Britain prepares for biggest royal wedding since Diana

Hundreds of members of the military took part Wednesday in a pre-dawn rehearsal for the wedding of Prince William and Kate Middleton, as Britain readied itself for the biggest royal event for 30 years.

Two billion people are expected to watch live on television and the Internet to see the eldest son of Princess Diana and his commoner bride tie the knot on Friday after a romance that began at university in Scotland eight years ago.

Up to 1,000 soldiers, sailors and air force personnel, wearing ceremonial uniform and around 160 of them on horseback, took part in a pre-dawn rehearsal Wednesday, lining the procession route the newlyweds will take.

It will be followed by musical rehearsal involving military bands, the orchestra and the two choirs that will sing at Westminster Abbey during the ceremony, and a run-through for the broadcasters and clergy on Thursday.

Rain is set to fall on the big day but that is unlikely to dissuade hundreds of thousands of revellers from cramming into London, with the first die-hard royal fans camping out in front of the Abbey since Monday.

Around 1,900 guests including foreign royals, politicians and celebrities including Elton John, David and Victoria Beckham and Rowan Atkinson have accepted invitations to attend the exclusive ceremony.

British police have launched a massive security operation involving some 5,000 officers, including armed protection specialists, and warned that they will "robustly" deal with any protests during the wedding.

The excitement around the ceremony partly reflects the public's enduring fascination with Diana, who died in a car crash in Paris in 1997 and whose emotional funeral was held at Westminster Abbey.

William, the 28-year-old second-in-line to the throne who works as a Royal Air Force helicopter pilot, proposed last year to Kate, 29, the daughter of self-made millionaires, using Diana's engagement ring.

But it is also the grandest royal wedding since blushing bride Diana tied the knot with William's father Prince Charles - the heir to Queen Elizabeth II - on July 29, 1981.

The couple divorced in 1996 after revelations of extra-marital affairs.

Friday's ceremony will aim to bring events full circle more happily.

"William and Catherine, as they will be known, are saying 'we are the future of the British monarchy and we are going to be a success,'" royal expert Robert Jobson told AFP.

The couple have personally overseen "every detail" of their "exquisitely beautiful" wedding day, said St James's Palace, William's official residence.

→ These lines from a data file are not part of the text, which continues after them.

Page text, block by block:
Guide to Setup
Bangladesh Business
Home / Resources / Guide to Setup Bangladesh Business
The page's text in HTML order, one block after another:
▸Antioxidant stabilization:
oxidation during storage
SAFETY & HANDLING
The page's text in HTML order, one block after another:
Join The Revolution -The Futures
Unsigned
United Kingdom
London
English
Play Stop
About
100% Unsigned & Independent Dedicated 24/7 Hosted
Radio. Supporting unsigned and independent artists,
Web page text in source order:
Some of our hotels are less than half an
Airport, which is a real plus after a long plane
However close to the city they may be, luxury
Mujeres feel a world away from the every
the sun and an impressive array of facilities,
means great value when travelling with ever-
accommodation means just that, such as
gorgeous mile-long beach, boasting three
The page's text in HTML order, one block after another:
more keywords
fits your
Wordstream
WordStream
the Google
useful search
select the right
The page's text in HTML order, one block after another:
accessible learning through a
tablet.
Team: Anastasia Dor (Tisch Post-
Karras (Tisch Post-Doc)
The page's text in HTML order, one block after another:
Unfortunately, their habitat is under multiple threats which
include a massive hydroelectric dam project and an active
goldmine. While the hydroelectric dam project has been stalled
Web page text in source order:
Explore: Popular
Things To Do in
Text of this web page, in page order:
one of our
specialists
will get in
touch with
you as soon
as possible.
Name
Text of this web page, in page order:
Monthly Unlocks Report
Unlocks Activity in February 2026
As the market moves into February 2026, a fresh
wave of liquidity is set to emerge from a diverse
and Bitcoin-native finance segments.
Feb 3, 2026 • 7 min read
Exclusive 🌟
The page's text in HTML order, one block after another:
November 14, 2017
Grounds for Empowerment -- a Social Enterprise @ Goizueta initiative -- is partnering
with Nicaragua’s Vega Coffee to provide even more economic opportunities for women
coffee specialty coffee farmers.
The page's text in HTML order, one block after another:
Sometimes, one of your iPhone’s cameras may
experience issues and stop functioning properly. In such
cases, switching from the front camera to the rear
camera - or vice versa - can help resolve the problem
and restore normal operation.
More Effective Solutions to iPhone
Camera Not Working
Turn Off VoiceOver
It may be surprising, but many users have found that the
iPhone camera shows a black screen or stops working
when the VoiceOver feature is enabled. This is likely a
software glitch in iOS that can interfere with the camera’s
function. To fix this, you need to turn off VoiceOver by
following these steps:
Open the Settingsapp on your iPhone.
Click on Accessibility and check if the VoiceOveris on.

The service will be attended by some 40 monarchs, although the Crown Prince of Bahrain cancelled because he said he did not want unrest in the Gulf kingdom to detract from William and Kate's happiness.

Kate will drive from her hotel to Westminster Abbey in the Rolls Royce that was damaged when protesters demonstrating against government cuts targeted Charles and his second wife Camilla in December.

William will have a nerve-wracking 45-minute wait there until the wedding starts at 1000 GMT.

Afterwards the newlyweds will lead a procession to Buckingham Palace, travelling in a horse-drawn carriage past landmarks such as the Houses of Parliament and the Mall, accompanied by soldiers on horseback.

Forecasters have predicted rain, and if the heavens open the couple will travel in the glass coach that Diana used on the way to her own wedding.

Some 650 guests have been invited to the reception at the palace, while the hottest ticket in town will be a dinner-dance hosted by Prince Charles for a lucky 300 or so people.

Thousands of street parties are planned, including in Middleton's home village of Bucklebury in southeast England, while the British government has declared a public holiday and pubs are allowed to stay open late.

In a sign of the couple's status as the first royals of the Facebook generation, the wedding will also be streamed live on YouTube while royal officials will post blog and Twitter updates.

Police said they have no intelligence of specific security threats but said they would not tolerate a planned protest by a hardline Muslim group opposed to Britain's involvement in Afghanistan and Iraq.

As part of the security measures, key details about William and Kate's big day remain shrouded in mystery.

The wedding dress has prompted acres of media speculation, while there is no news on what titles the couple will take - or whether the newlyweds will emulate Charles and Diana and kiss on the balcony of Buckingham Palace.